Lost memories
-
- July
- 22
There are only so many memorable moments in a child’s life, and only so many “firsts:” The first time mastering a two-wheeler, the first fireworks display, the first time on a plane, and so on. The hardest part of being a dual-custody parent is losing some of these moments. The child’s time — and thereby, his firsts — are routinely divided between the two parents.
My ex and I generally break even in that regard, since our custody situation is a 50-50 split. But how many moments have I lost out on? I got the first trip to Disney World and his first pro baseball game; She got his first trip overseas and, last month, his first visit to Niagara Falls, which, while it’s no Disney World, was a huge success with our son. And there are other, smaller moments that I’ve been able to share with him: I took him to his first rock concert and made it to his school talent show, where he played Black Sabbath’s “Iron Man” on guitar. My ex has her share of those moments she was able to share with him.

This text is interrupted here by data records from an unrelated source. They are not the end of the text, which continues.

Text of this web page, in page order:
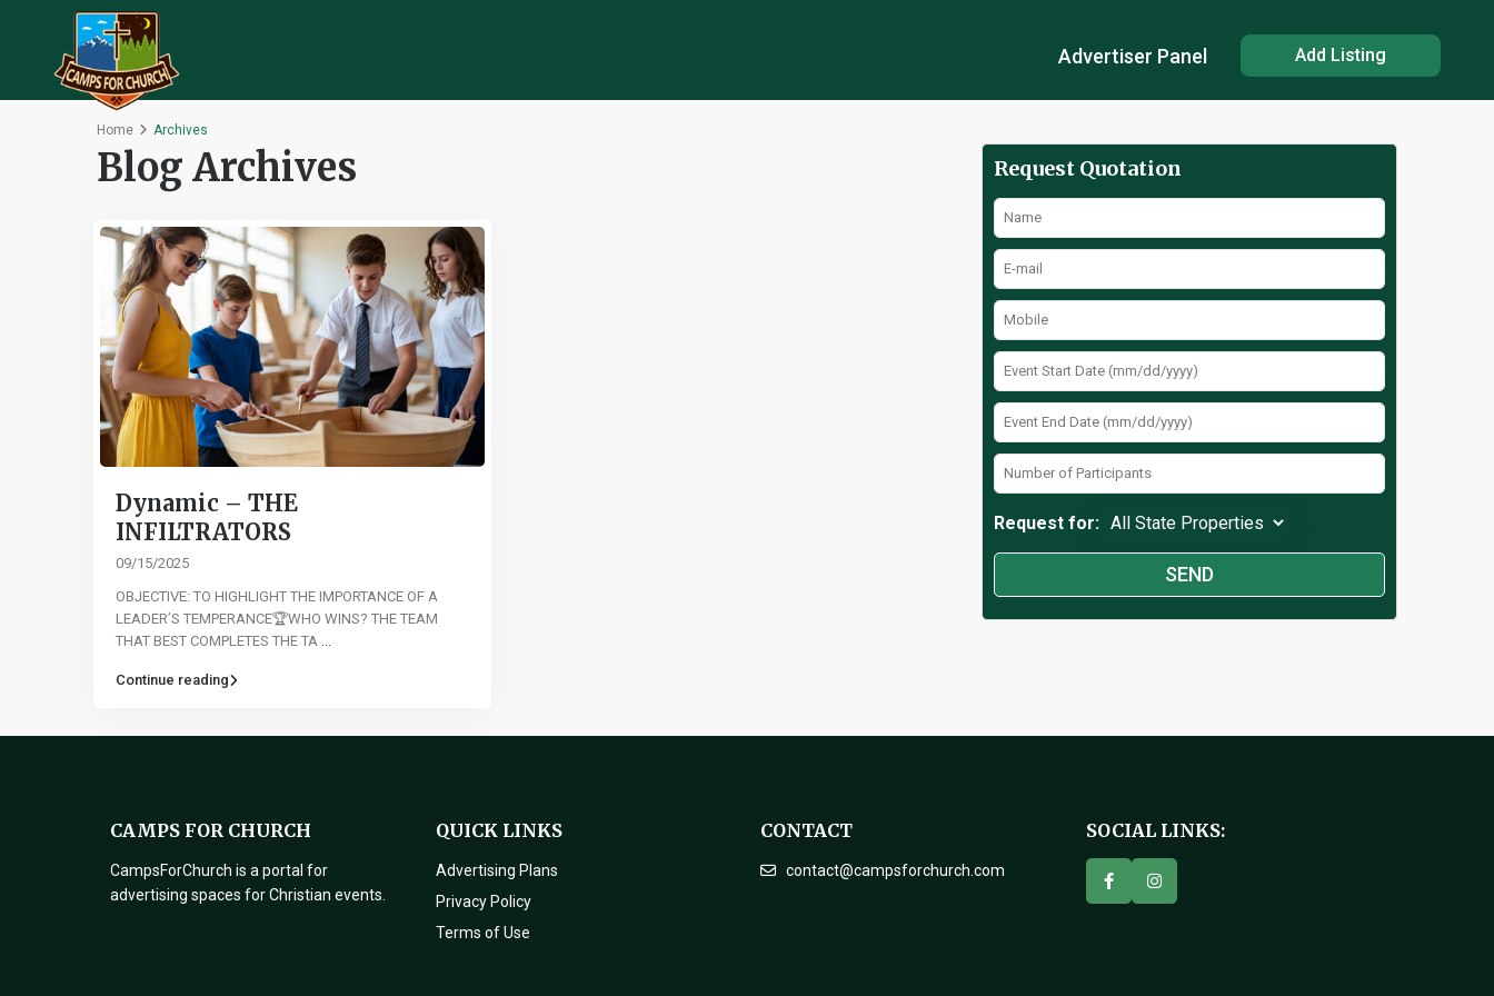
Advertiser Panel Add Listing
Home Archives
Blog Archives
Dynamic – THE
INFILTRATORS
09/15/2025
OBJECTIVE: TO HIGHLIGHT THE IMPORTANCE OF A
LEADER’S TEMPERANCE🏆WHO WINS? THE TEAM
THAT BEST COMPLETES THE TA ...
Continue reading
Request Quotation
Request for:
CAMPS FOR CHURCH
CampsForChurch is a portal for
advertising spaces for Christian events.
QUICK LINKS
Advertising Plans
Privacy Policy
Terms of Use
CONTACT
contact@campsforchurch.com
SOCIAL LINKS:

This whole concept came up on our recent vacation, when my girlfriend stood back and observed as her little boy, clutched to her own mother, watched the July 4th fireworks display overhead down in the Carolinas. At 4, it wasn’t his first view of fireworks, but it was certainly a memorable moment. He covered his ears and looked up with a mixture of wonderment and fear. She later told me that she was hit with the notion in that instance that she was missing that moment, so she walked over to her mom and asked to hold her boy. She both soothed him and shared the display with him for the remainder of the show. It was a shared moment she’ll certainly remember, as will he. And it made us think of the firsts and the moments we’ll inevitably miss with both our boys.

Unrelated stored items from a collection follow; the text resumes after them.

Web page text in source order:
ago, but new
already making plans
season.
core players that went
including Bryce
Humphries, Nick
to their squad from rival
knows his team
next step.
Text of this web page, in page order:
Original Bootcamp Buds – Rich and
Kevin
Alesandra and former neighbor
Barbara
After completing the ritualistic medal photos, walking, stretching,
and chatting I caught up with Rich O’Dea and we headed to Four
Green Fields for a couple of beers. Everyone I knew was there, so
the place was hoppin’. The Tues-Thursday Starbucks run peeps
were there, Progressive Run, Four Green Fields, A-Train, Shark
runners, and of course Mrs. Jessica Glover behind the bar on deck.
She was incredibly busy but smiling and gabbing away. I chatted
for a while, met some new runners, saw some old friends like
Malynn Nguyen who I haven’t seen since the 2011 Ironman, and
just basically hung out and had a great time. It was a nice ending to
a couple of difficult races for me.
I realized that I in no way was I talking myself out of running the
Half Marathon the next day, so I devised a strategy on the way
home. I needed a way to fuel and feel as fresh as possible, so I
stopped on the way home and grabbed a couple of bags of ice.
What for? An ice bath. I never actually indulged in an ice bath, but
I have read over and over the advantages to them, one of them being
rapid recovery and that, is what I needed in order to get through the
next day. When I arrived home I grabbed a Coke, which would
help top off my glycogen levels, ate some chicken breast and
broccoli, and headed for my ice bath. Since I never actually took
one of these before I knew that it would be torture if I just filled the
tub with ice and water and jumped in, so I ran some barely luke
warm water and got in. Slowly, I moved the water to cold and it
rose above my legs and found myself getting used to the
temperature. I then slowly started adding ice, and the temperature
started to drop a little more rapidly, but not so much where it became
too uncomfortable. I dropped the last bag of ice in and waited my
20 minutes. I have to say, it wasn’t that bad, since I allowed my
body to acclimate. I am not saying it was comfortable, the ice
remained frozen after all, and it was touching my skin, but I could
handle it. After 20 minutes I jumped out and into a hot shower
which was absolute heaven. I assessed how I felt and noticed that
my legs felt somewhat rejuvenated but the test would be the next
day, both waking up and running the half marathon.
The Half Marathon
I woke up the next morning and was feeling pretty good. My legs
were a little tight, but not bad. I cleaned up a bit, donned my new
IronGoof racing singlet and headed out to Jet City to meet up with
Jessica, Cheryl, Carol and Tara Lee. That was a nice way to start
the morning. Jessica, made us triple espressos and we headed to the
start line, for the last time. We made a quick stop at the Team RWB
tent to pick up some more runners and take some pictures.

Ultimately, the boys benefit from having the experience at all, whether it’s with their mom or their dad. That’s comforting. But it carries a tinge of sadness, that there are times when we won’t be the ones to share the memory. It makes me hope that those parents out there who share all those moment appreciate the value of it.

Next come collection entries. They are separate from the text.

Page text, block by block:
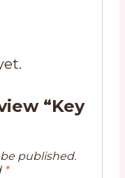
“Key
published.
*
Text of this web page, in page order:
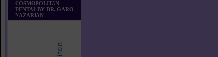
COSMOPOLITAN
DENTAL BY DR. GARO
NAZARIAN
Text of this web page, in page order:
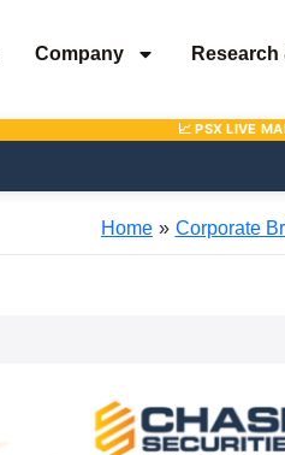
Company
Home Corporate
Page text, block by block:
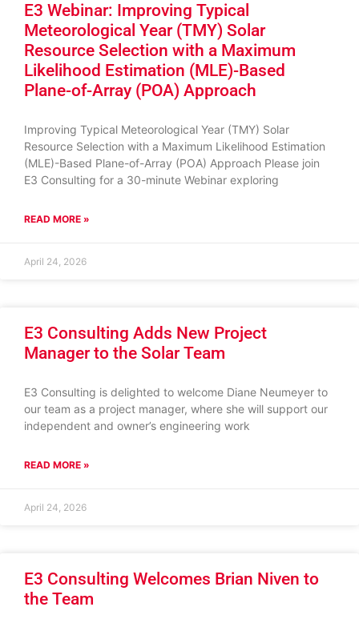
E3 Webinar: Improving Typical
Meteorological Year (TMY) Solar
Resource Selection with a Maximum
Likelihood Estimation (MLE)-Based
Plane-of-Array (POA) Approach
Improving Typical Meteorological Year (TMY) Solar
Resource Selection with a Maximum Likelihood Estimation
(MLE)-Based Plane-of-Array (POA) Approach Please join
E3 Consulting for a 30-minute Webinar exploring
READ MORE »
April 24, 2026
E3 Consulting Adds New Project
Manager to the Solar Team
E3 Consulting is delighted to welcome Diane Neumeyer to
our team as a project manager, where she will support our
independent and owner’s engineering work
READ MORE »
April 24, 2026
E3 Consulting Welcomes Brian Niven to
the Team
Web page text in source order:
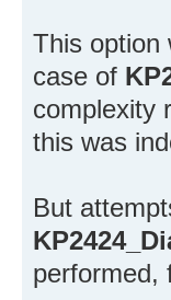
This option
case of
complexity
this was
But
performed,

For me, there’s no doubt how much it’s worth.















One of my favorite quotes is “Each day of our lives we make deposits in the memory banks of our children.” ~Charles R. Swindoll, The Strong Family. They are words I try to live by and ensure that each “deposit” is one my son will look back on with fondness.
Although I have custody of my 3 yr old with his mother having 3 days a week and 2 overnights, I relate to your sadness in knowing that we will inevitably miss out on some of our children’s “firsts”...not just for ourselves but for the memories that our children will carry with them.
What really tears my heart out is when his mother and I do the dropoffs and pickups for visitations. Many times our son will want to hold each of our hands at the same time for something simple as walking around the driveway. He finds such joy in those brief moments that I can’t help wondering how much more joy he could have had if he we were still an “intact” family.
Thanks for the post—and for the Swindoll quote. I do remember when my son was younger and how he struggled with the separation his mom and I had gone through. There came a point where he accepted, at least on the surface, that his parents would be apart. We’ve been able to share moments with him since, such as trick-or-treating every year together. But it is an adjustment for children in that situation, and I suppose you can only rescue as many memories for him as you can. All one can do is make as many deposits as we can manage.